Avoid GIGO – three rules to keep your database clean and usable

In the late 1950s, US Army mathematicians coined the phrase “Garbage in, garbage out” (GIGO) when programming the world’s earliest computers.  The British equivalent – ‘Rubbish in, rubbish out” – is a well-known adage for anyone who works with a database. Fast forward more than half a century and unfortunately GIGO is still rife – and even more complicated given the huge volume of data we now manage and use in our daily working lives.

I know from experience how unwieldly a database can become if you don’t follow some simple rules to capture and categorise information in the right way.  At ToucanTech we’ve run more than 300 database clean-up, amalgamation and migration projects for schools in the UK and internationally – and although we’ve built mapping templates and scripts to make these data projects more efficient, there’s never a magic wand to instantly unpick a messy set of data.

But it’s also never too late to start following some good data practices!  Here are my top 3 rules – whether you’re managing a simple spreadsheet or a database software. Even if you don’t have time to sort out your legacy data, you can start following these rules for new data in your system.

Rule 1: Use unique IDs

Every person in your database should have a unique ID reference. If you want to add new information to someone’s database record (e.g. an import of updated contact details or email open rates) you want to be sure you’re appending the data to the right record – and the only sure-fire method is to match data using unique reference IDs.

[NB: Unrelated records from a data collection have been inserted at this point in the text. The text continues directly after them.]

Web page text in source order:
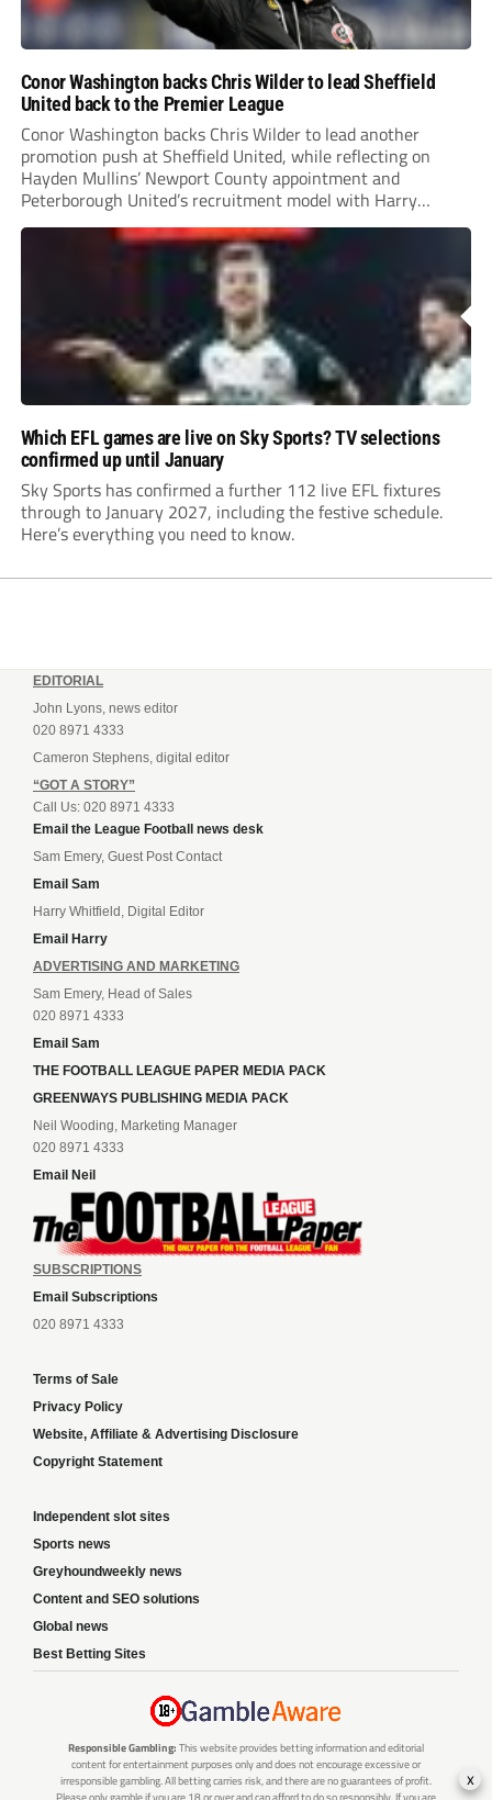
Conor Washington backs Chris Wilder to lead Sheffield
United back to the Premier League
Conor Washington backs Chris Wilder to lead another
promotion push at Sheffield United, while reflecting on
Hayden Mullins’ Newport County appointment and
Peterborough United’s recruitment model with Harry
Leonard’s impressive breakthrough season at the club.
Which EFL games are live on Sky Sports? TV selections
confirmed up until January
Sky Sports has confirmed a further 112 live EFL fixtures
through to January 2027, including the festive schedule.
Here’s everything you need to know.
EDITORIAL
John Lyons, news editor
020 8971 4333
Cameron Stephens, digital editor
“GOT A STORY”
Call Us: 020 8971 4333
Email the League Football news desk
Sam Emery, Guest Post Contact
Email Sam
Harry Whitfield, Digital Editor
Email Harry
ADVERTISING AND MARKETING
Sam Emery, Head of Sales
020 8971 4333
Email Sam
THE FOOTBALL LEAGUE PAPER MEDIA PACK
GREENWAYS PUBLISHING MEDIA PACK
Neil Wooding, Marketing Manager
020 8971 4333
Email Neil
SUBSCRIPTIONS
Email Subscriptions
020 8971 4333
Terms of Sale
Privacy Policy
Website, Affiliate & Advertising Disclosure
Copyright Statement
Independent slot sites
Sports news
Greyhoundweekly news
Content and SEO solutions
Global news
Best Betting Sites
Responsible Gambling: This website provides betting information and editorial
content for entertainment purposes only and does not encourage excessive or
irresponsible gambling. All betting carries risk, and there are no guarantees of profit.
x
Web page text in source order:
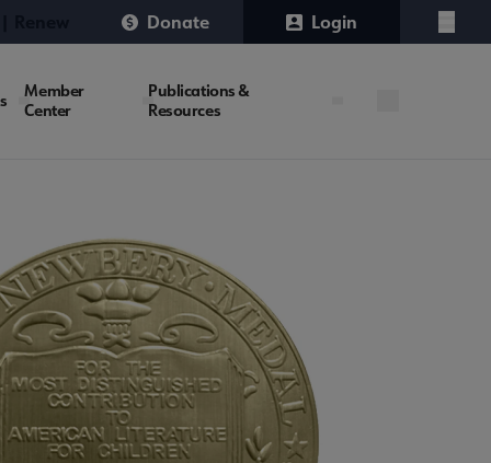
Donate Login
Menu
Member
Center
Publications &
Resources
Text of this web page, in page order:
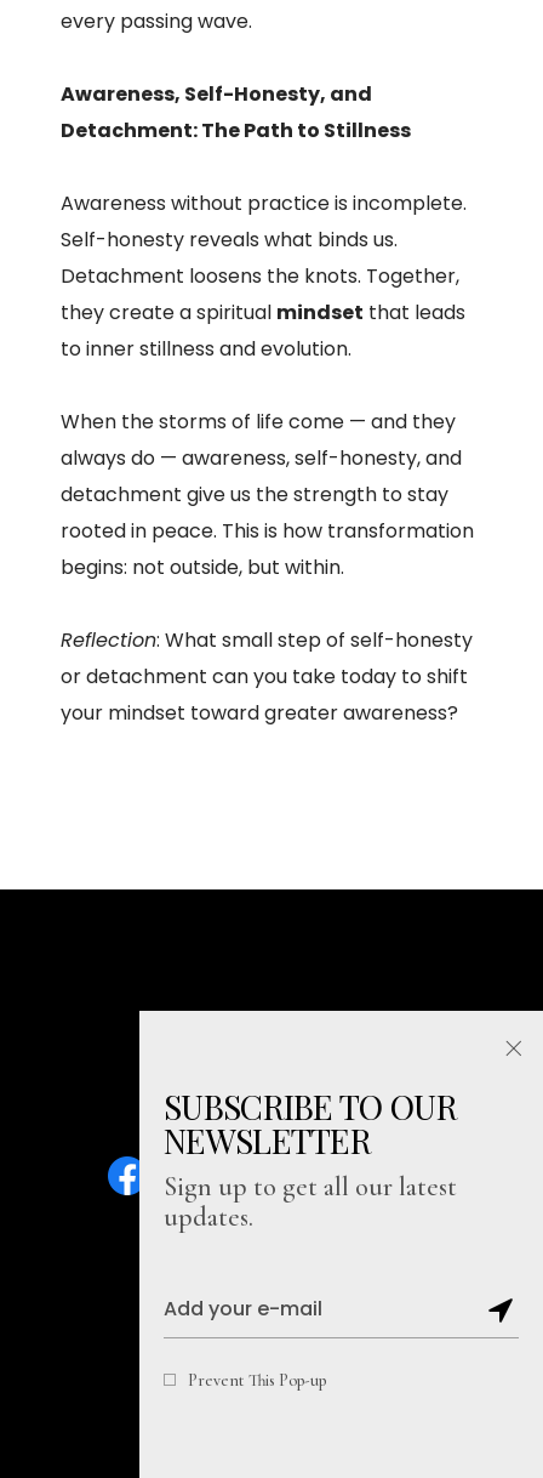
every passing wave.
Awareness, Self-Honesty, and
Detachment: The Path to Stillness
Awareness without practice is incomplete.
Self-honesty reveals what binds us.
Detachment loosens the knots. Together,
they create a spiritual mindset that leads
to inner stillness and evolution.
When the storms of life come — and they
always do — awareness, self-honesty, and
detachment give us the strength to stay
rooted in peace. This is how transformation
begins: not outside, but within.
Reflection: What small step of self-honesty
or detachment can you take today to shift
your mindset toward greater awareness?
Sitemap
SUBSCRIBE TO OUR
NEWSLETTER
Sign up to get all our latest
updates.
Prevent This Pop-up

Here’s a simple example of four individual records in a database. Imagine you’re creating a list of school parents for your termly newsletter. From the data below, can you ascertain if the two Li Jings and the two David Whites are the same person or different? You might be able to make an informed guess if you know your parent population, but there’s nothing in the data below to give you a categorical match.

If you add an ID number to each of the records you can see immediately that the two rows of data for Li Jing are stored with different ID numbers – meaning these are probably two different parents – whilst the two rows of data for David White share the same ID number, implying this is the same person.

When you’re creating a new record, or running a data import, it’s important to ensure individuals have unique IDs and that you only create one record for each person (no duplicates!) in your database.

If you export data out of your database (e.g. to an Excel spreadsheet) to manage data for an activity like an event you must always include the unique IDs for each record so that when you import the data back in to your database the system can unambiguously match the new information to the existing database records.

Rule 2: Don’t embed records together

Sometimes it can seem quick to store family members or married couples together in one database record, but you can build up all sorts of data problems if you do this!  Joint records make it difficult to ascertain which bit of information refers to whom and you won’t have a unique ID for each person (see Rule 1 above!)

Here’s an example of a joint record to illustrate the difficulty of identifying which person each piece of information relates to:

In the GDPR era it’s even more important to store your data accurately.  If you’re capturing consent options, you need to know specifically which person has opted-in/ out – which can be difficult to track if individuals are grouped together in a record.

Rule 3: Create pick-lists

Validating data entry using pre-defined pick-lists is a smart way to future-proof your database long-term.  One of the biggest issues we’ve seen across school databases is the wide range of data entry applied by different team members at different times. Forcing people to use pick-lists as much as possible makes it more likely that information will be added in a consistent, fixed, format. This consistency is critical if you want to run search filters in the future and segment people according to specific criteria.

Here’s an example of two data fields – one with a fixed pick list and one with free text entry. The pick list forces you to select a consistent input (and is faster to enter) – you’ll be able to filter using these inputs in the future and easily group records together.  The free text enables you to write more context, but you won’t be able to filter or group this data in a quantified way for analysis or segmented communications in the future. We’d recommend selecting from a pick-list and then adding extra free-text info as a note.

Kate Jillings is the co-founder of ToucanTech, a community database and website software for schools. She’s passionate about providing a practical and beautiful product and helping schools to run effective marketing, fundraising, alumni and careers activities.